Антошка промокнул носовым платком уголки рта, шумно, одновременно носом и ртом, втянул воздух и сказал:
– У нас китайский обычай – если кто-то спасёт китайца, то отвечает за него всю жизнь.
– Знаю! – ответил Александр Петрович.
– У вас обычай другой – наоборот! – Антошка долго и молча смотрел на Адельберга. Не дождавшись ответа, он продолжил: – Сейчас я хочу следовать вашему обычаю…
Александр Петрович кивнул.
– …я считаю себя обязанным тебе за то, что ты спас мне жизнь! Я благодарен тебе и хочу дать тебе часть того золота.
Александр Петрович хотел ответить, но Антошка не дал ему говорить:
– Я знаю, что на железную дорогу пришли «сулянь» и всех вас – «бай э» уволили, и ты, наверное, остался без работы, я правильно сказал?
– Правильно, ты сказал всё правильно – Советы нас, белых русских, действительно уволили с дороги…
– И жизнь у тебя сейчас, должно быть, не очень хорошая!
– Ты правильно говоришь, но жить можно!
– Наверное, опять что-то продал? – спросил Антошка и с иронической улыбкой зацепился большим пальцем за золотую цепочку, висевшую на его жилете.
«Помнит, ничего не забыл!»
Александр Петрович вспомнил, как тогда улыбнулся китаец и покачал головой, потом свесился с полки, взял книгу, раскрыл её и тут же закрыл. «Нет! – подумал он. – Прежде чем заснуть, надо обдумать завтрашние действия с Антошкой!»
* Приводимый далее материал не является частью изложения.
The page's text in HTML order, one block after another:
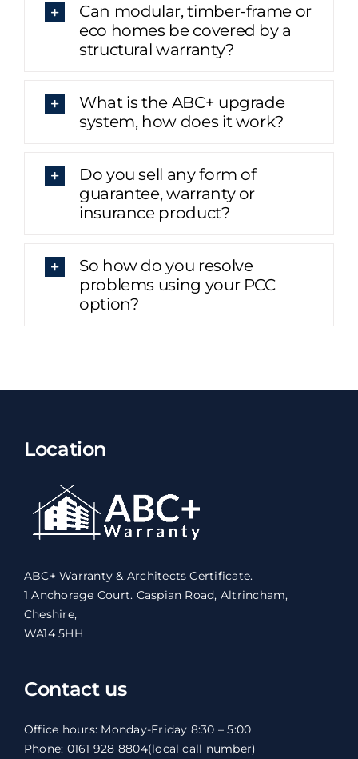
Can modular, timber-frame or
eco homes be covered by a
structural warranty?
What is the ABC+ upgrade
system, how does it work?
Do you sell any form of
guarantee, warranty or
insurance product?
So how do you resolve
problems using your PCC
option?
Location
ABC+ Warranty & Architects Certificate.
1 Anchorage Court. Caspian Road, Altrincham,
Cheshire,
WA14 5HH
Contact us
Office hours: Monday-Friday 8:30 – 5:00
Phone: 0161 928 8804(local call number)
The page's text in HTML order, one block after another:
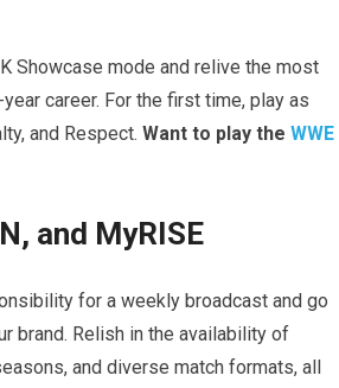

На той, первой встрече Антошка объяснил, что Адельберг нужен ему для дела.
– А цепочку забери, – сказал он, – дядька был не прав…
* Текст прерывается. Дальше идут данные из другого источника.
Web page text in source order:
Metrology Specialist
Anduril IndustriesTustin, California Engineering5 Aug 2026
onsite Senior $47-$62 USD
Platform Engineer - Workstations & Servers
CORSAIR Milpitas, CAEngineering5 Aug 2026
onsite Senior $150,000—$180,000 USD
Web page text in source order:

– Цепочка его, – возразил тогда Александр Петрович. – Я ему продал эту вещь за деньги!
– Нет! Он должен был дать денег больше, чем дал, – твердо заявил Антошка и отцепил цепочку от жилетки и от часов. – Ещё у меня к тебе просьба! Я не буду ничего рассказывать подробно, я выполняю задание очень важных людей и не могу с этим золотом ездить по Китаю, а ездить мне приходится очень много…
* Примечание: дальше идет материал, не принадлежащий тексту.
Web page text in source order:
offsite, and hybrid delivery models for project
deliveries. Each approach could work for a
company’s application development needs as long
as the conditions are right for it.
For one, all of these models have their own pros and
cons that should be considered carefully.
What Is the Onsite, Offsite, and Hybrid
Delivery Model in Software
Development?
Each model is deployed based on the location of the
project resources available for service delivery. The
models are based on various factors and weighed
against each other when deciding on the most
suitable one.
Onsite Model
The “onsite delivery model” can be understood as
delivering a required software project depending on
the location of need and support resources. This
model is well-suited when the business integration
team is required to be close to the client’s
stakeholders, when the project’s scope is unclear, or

– Что за просьба? – спросил Адельберг, он насторожился, он знал, что китаец просто так не станет обращаться с просьбами, тем более к иностранцу.
– Надо спрятать золото в таком месте, о котором знал бы только ты!
– А ты? А вдруг я тебя обману и убегу с твоим золотом?
Антошка посмотрел на Адельберга, ухмыльнулся, промокнул платком уголки рта и шумно всосал воздух одновременно ртом и носом. Александр Петрович услышал этот звук, такой характерный для простых китайцев, и подумал: «Лаобайсйн, ты и есть лаобайси́н, никакими костюмами и платками этого не скроешь!»
– Ты мог это сделать в прошлом году в июле, и я бы об этом ничего не узнал! – возразил Антошка.
– Почему?
– Потому что я бы умер! Ты уже спрашивал!
– Ах да! – Оплошность Александра Петровича их обоих немного рассмешила. – Ты правильно говоришь! А золото в слитках?
– Нет, большими слитками неудобно пользоваться, мы с братом перелили всё в маленькие слитки. Когда мне потребуется, я тебе сообщу, ты будешь их доставать и передавать брату в Харбине или в Дайрене. Может быть, он где-нибудь ещё откроет лавку, тогда мы тебе скажем.
– Брат – это тот маленький толстый мальчик?
– Да, толстенький Чжан!
– А это не противозаконно? – без всякой надежды спросил Адельберг.
Антошка посмотрел на него и хмыкнул:
– Здесь – противозаконно, а на юге – законно.
Александр Петрович на секунду задумался, он понял, что без подсказок он не сможет понять, какое задание и каких «важных людей» выполняет Антошка; да это ему было и не нужно, а проявлять любопытство дело бесполезное; и что, в конце концов, в этой стране законно? Память всё же зацепила два слова, сказанные китайцем: «на юге», но что это значило, Александр Петрович додумать не успел. Тогда он задал другой вопрос:
– Если с тобой что-то случится, что делать с золотом?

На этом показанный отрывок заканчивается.